Note to self: I thought I had made substantial amendments to the schema that would permit us to use <argument>
inside e.g. <p>
, because that's where our marginal arguments most often show up. However, in the Le Blanc text, that seems to be failing, so I need to revisit it. The text has been marked up in such a way that open ps and divs are being closed before and argument and opened again afterwards, and when I try to refactor appropriately, the code turns out not to be valid. Either the validation process is failing somehow, or the schema is not the most recent, or perhaps my modifications didn't go far enough.
I've spent quite a while this morning fixing page sizing and margin issues with the Le Blanc; this arises out of the fact that (as far as I can tell) the original page dimensions were measured from the PDF page width rather than the width of the page-image sitting inside the PDF. I think I have that problem basically solved (I had to recalculate about 400 margin-right settings).
However, we have another transformational nesting issue which is exemplified 45 times in Le Blanc, but also shows up in three other texts in the collection: <cit>
/<quote> elements cross page boundaries, and therefore contain
<fw>
and <pb>
, but in this context, <quote type="italic">
was converted into an XHTML <i>
tag. Initially, I thought this was another case where we needed to split out the contents before the main transformation, but I began to re-think, because there's such a range of related phenomena, including the use of <blockquote>
.
I've decided to go for even more divs and spans, eschewing more specialized XHTML elements, because it's easier to get valid structures in highly complicated documents this way; I can then control the display with CSS, making <div>
s inline and <span>
s block where required. This makes for valid documents (most of them validate now), which ensures that the rest of the CSS gets applied correctly.
LCC left a detailed list of issues to address in the Le Blanc text, and I've started on the first one, which involves the markup and rendering of the title page. Some fixes will be required in XSLT, and also the markup needs a bit of reconfiguring. <titlePart>
elements do not seem to be processed as expected; instead of getting <h2>
and <h3>
tags, they're getting block-display <span>
s, and I can't yet figure out how that's happening. It means their rend attributes are not being passed through.
Five of the engravings contain unusual glyphs used for abbreviation, and now the same has appeared in one of the regular texts, so I've documented the markup process for these glyphs, and passed the document on to LSPW so she can merge it into her growing markup documentation.
Tracked down a bunch of bugs, which EGB fixed, and the output now validates, after coming through our two-stage transform. Yay! From 406 errors to zero in a few days.

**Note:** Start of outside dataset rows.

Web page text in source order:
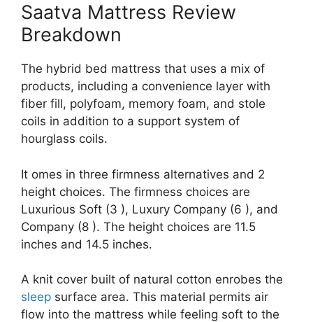
Saatva Mattress Review
Breakdown
The hybrid bed mattress that uses a mix of
products, including a convenience layer with
fiber fill, polyfoam, memory foam, and stole
coils in addition to a support system of
hourglass coils.
It omes in three firmness alternatives and 2
height choices. The firmness choices are
Luxurious Soft (3 ), Luxury Company (6 ), and
Company (8 ). The height choices are 11.5
inches and 14.5 inches.
A knit cover built of natural cotton enrobes the
sleep surface area. This material permits air
flow into the mattress while feeling soft to the
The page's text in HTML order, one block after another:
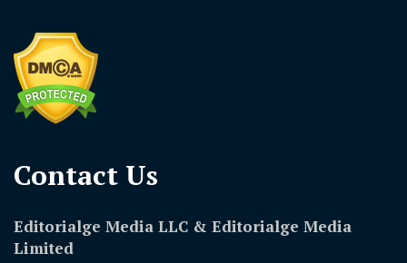
Contact Us​
Editorialge Media LLC & Editorialge Media
Limited
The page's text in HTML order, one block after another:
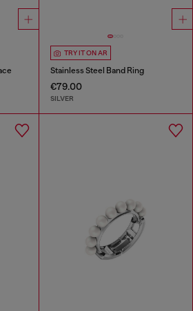
TRY IT ON AR
Stainless Steel Band Ring
€79.00
SILVER
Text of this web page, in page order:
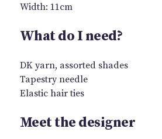
Width: 11cm
What do I need?
DK yarn, assorted shades
Tapestry needle
Elastic hair ties
Meet the designer
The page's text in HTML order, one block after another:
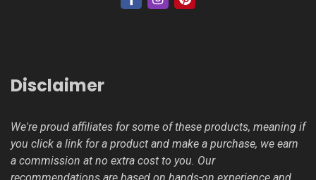
Disclaimer
We're proud affiliates for some of these products, meaning if
you click a link for a product and make a purchase, we earn
a commission at no extra cost to you. Our
recommendations are based on hands-on experience and
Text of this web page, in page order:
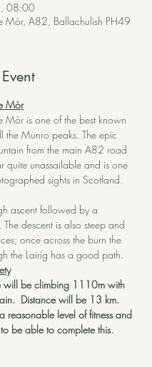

I've written an intermediary stylesheet to split out <list>
elements containing <pb>
and <fw>
children into separate lists with the <pb>
s and <fw>
s outside them. This is processed prior to the main transformation, and has solved the problem for lists. I may revisit it for lg/l at some point. For the record, here's the template (the only non-pass-through template in an identity transform):
<!-- Split out interrupted lists into a sequence of lists with the interruptions
between them. -->
<xsl:template match="list[child::fw or child::pb]">
<!-- Stash a reference to the current list so we can easily refer to it in later nested code. -->
<xsl:variable name="thisList" select="."/>
<xsl:for-each-group select="child::item" group-adjacent="count(preceding-sibling::fw) + count(preceding-sibling::pb)">
<list>
<xsl:for-each select="$thisList/@*">
<xsl:copy/>
</xsl:for-each><xsl:text>
</xsl:text>
<xsl:for-each select="current-group()">
<xsl:copy-of select="."/><xsl:text>
</xsl:text>
</xsl:for-each>
</list><xsl:text>
</xsl:text>
<xsl:variable name="lastItem" select="current-group()[position() = last()]"/>
<xsl:for-each select="$lastItem/following-sibling::fw[preceding-sibling::item[1] = $lastItem] | $lastItem/following-sibling::pb[preceding-sibling::item[1] = $lastItem]">
<xsl:copy-of select="."/><xsl:text>
</xsl:text>
</xsl:for-each><xsl:text>
</xsl:text>
</xsl:for-each-group>
</xsl:template>
Created a thumbnail image for the title page of Maladies des Femmes.